→ ABOUT THIS TASK
When you reach the line with "Text of this", transcribe it and each line after it through the last one below, exactly. Pictures stay out.

————

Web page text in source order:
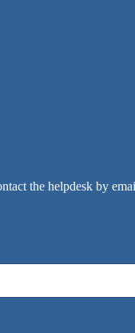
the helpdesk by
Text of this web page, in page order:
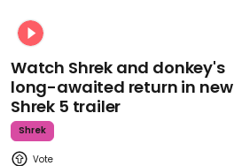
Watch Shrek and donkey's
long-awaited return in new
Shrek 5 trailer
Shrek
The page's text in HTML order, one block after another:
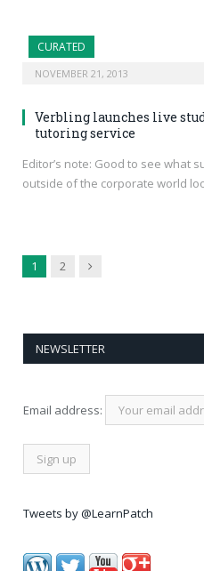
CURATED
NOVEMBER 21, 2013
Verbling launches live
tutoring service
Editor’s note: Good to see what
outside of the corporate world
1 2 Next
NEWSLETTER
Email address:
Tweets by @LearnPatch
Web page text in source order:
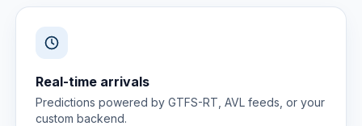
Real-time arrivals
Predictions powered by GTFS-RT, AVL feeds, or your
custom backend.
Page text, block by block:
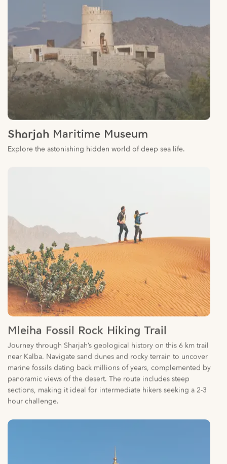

————

→ ANSWER
Text of this web page, in page order:
Watch Shrek and donkey's
long-awaited return in new
Shrek 5 trailer
Shrek
The page's text in HTML order, one block after another:
CURATED
NOVEMBER 21, 2013
Verbling launches live
tutoring service
Editor’s note: Good to see what
outside of the corporate world
1 2 Next
NEWSLETTER
Email address:
Tweets by @LearnPatch
Web page text in source order:
Real-time arrivals
Predictions powered by GTFS-RT, AVL feeds, or your
custom backend.
Page text, block by block:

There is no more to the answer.